La violence dans l'Art 2/2
Autant le dire d'emblée : la couverture de l'essai de Suzanne Ferrières-Pestureau peut sidérer. Il s'agit d'un détail du tableau "Judith et Holopherne (v. 1598) du Caravage, où l'on voit une main tenir fermement la tête d'un homme et l'autre lui transpercer la gorge. Ce tableau stupéfiant résume à lui seul le sujet au cœur du remarquable l'essai "La violence à l'œuvre" (éd. Cerf) de Suzanne Ferrières-Pestureau.
"La violence n'est pas représentable, il faut qu'elle se manifeste sur un corps"
Violence et culture
Au sein du Groupe de recherches Pandora de l'université Paris-Diderot (Paris-VII), Suzanne Ferrières-Pestureau travaille sur la question de la création et de la psychanalyse. Et sur la façon dont la violence s'exprime dans l'art, différente selon les périodes. Avec cette idée majeure : depuis la naissance de l'art, la violence habite son histoire tout comme la violence habite l'histoire. "On peut même remonter à l'archéologie, Georges Bataille en a parlé du reste de cette violence, de cette rébellion de l'homme, par rapport à cette civilisation qui commençait et de ce désir de retourner à quelque chose de violent, de plus naturel."
peur de la mort et peur du sexuel
"Depuis que l'homme est homme, il crée et il crée je pense pour justement faire avec cette violence qui est liée d'une part à la mort, à la peur de la mort, et au sexuel." La mort et le sexuel qui sont "deux pôles de réflexion et de crainte pour l'homme", dit la psychanalyste.
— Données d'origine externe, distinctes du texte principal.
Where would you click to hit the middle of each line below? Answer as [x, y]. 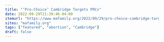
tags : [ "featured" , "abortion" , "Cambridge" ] [52, 28]
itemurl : [14, 18]
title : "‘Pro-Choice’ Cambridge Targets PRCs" [53, 9]
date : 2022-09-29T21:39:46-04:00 [39, 14]
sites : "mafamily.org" [28, 23]
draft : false [18, 32]
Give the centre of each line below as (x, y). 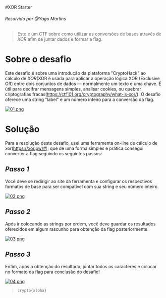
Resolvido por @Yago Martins (36, 18)
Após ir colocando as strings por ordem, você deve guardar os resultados (81, 224)
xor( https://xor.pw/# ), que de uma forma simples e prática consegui (74, 148)
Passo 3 (18, 254)
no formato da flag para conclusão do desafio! (53, 272)
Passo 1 (17, 169)
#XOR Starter (19, 7)
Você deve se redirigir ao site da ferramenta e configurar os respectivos (79, 181)
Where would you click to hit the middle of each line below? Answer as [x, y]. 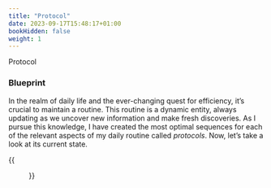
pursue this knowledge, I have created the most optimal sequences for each [135, 126]
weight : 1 [25, 39]
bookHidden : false [39, 31]
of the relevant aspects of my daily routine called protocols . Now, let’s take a [136, 135]
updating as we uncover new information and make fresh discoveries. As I [132, 118]
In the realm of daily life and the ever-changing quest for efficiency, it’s [127, 101]
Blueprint [27, 83]
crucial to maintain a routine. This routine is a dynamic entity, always [123, 109]
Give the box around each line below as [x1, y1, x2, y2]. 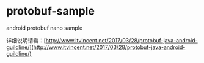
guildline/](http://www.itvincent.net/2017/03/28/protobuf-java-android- [6, 44, 186, 51]
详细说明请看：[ [6, 36, 46, 44]
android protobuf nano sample [6, 24, 83, 31]
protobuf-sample [6, 4, 95, 18]
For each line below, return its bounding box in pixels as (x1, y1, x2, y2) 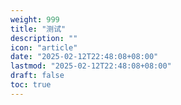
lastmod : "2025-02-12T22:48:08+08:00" (10, 61, 172, 71)
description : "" (10, 33, 78, 43)
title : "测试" (10, 24, 67, 34)
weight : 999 (10, 14, 60, 25)
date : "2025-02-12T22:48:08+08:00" (10, 52, 159, 62)
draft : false (10, 71, 65, 81)
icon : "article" (10, 42, 78, 53)
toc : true (10, 80, 52, 90)
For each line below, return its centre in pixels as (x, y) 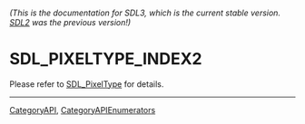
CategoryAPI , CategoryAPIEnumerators (83, 110)
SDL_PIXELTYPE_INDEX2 (106, 58)
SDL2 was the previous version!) (70, 22)
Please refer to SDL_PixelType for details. (87, 84)
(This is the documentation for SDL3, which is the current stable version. (145, 13)
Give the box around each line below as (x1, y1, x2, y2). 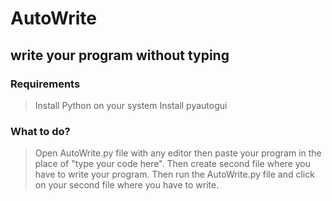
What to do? (10, 124, 71, 138)
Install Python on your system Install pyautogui (34, 99, 228, 111)
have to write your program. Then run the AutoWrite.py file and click (34, 168, 315, 181)
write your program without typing (10, 47, 230, 64)
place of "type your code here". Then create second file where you (34, 158, 311, 170)
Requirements (10, 77, 81, 91)
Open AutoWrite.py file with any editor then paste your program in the (34, 147, 322, 159)
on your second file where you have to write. (34, 179, 220, 191)
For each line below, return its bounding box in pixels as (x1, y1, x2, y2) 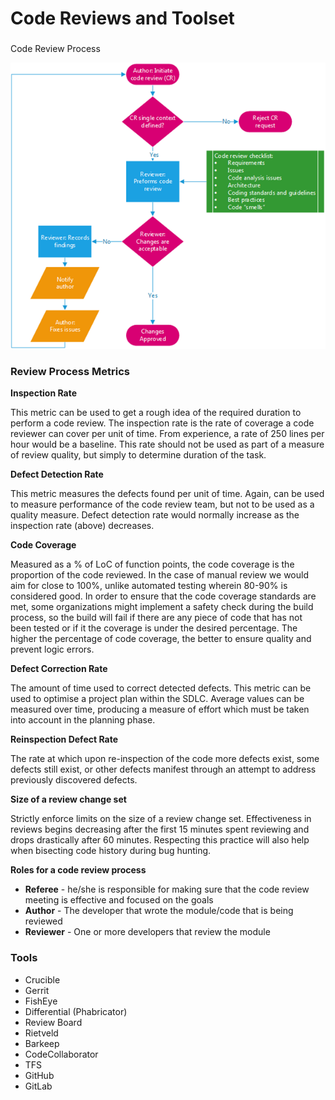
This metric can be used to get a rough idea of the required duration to (10, 407, 302, 419)
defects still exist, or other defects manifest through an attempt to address (10, 763, 317, 776)
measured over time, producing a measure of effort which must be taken (10, 703, 310, 716)
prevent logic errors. (10, 643, 95, 656)
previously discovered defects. (10, 774, 138, 786)
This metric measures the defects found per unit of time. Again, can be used (10, 488, 325, 500)
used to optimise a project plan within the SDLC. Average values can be (10, 693, 305, 705)
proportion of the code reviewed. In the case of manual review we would (10, 569, 309, 581)
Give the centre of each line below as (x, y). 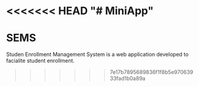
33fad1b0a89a (128, 79)
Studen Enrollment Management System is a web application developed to (97, 54)
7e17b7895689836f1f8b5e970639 (152, 72)
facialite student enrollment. (41, 61)

Freud parle de pulsion de vie et de pulsion de mort. "L'homme se servirait de l'art et de la création pour lier cette pulsion de mort aux pulsions de vie et échapper de cette façon-là à cette terreur du sexuel et de la mort."
Le corps en jeu
Qu'il soit malmené, trituré, crucifié, suplicié, le corps est quasi systématiquement engagé dans le processus créatif. "Car la violence n'est pas représentable, il faut qu'elle se manifeste sur un corps, explique Suzanne Ferrières-Pestureau, pour représenter l'acte violent il faut qu'un corps soit atteint pour faire image."
Dans la culture occidentale, l'image du Christ en croix "s'impose comme représentation de la violence faite au corps par l'homme". Il est étroitement lié à la culture chrétienne, insiste la psychanalyste. "Je crois que l'image du Christ en croix est la représentation originaire de la violence faite à l'homme par l'homme." Et même quand la représentation du corps cesse d'être une référence au corps christique, dans l'art contemporain, un grand nombre d'installations qui représentent la violence reprennent "le rituel chrétien du sacrifice".